• WHAT IS REQUIRED
Go to the line that contains "The page's text". Restate that line and each one after it exactly, through the end of the records, without pictures.

• EXCERPTED RECORDS
----------------
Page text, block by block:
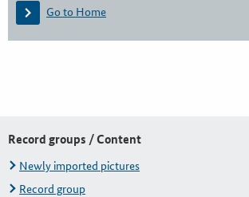
Go to Home
Record groups / Content
Newly imported pictures
Record group
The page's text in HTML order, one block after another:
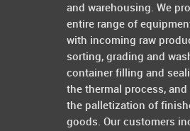
and warehousing. We
entire range of
with incoming raw
sorting, grading and
container filling and
the thermal process,
the palletization of
goods. Our customers
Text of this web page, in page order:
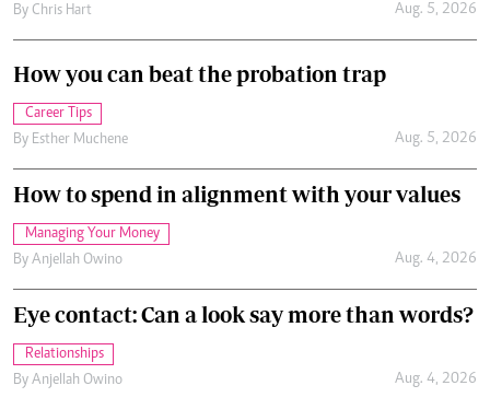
----------------
• SOLUTION FOR THIS EXERCISE
The page's text in HTML order, one block after another:
and warehousing. We
entire range of
with incoming raw
sorting, grading and
container filling and
the thermal process,
the palletization of
goods. Our customers
Text of this web page, in page order:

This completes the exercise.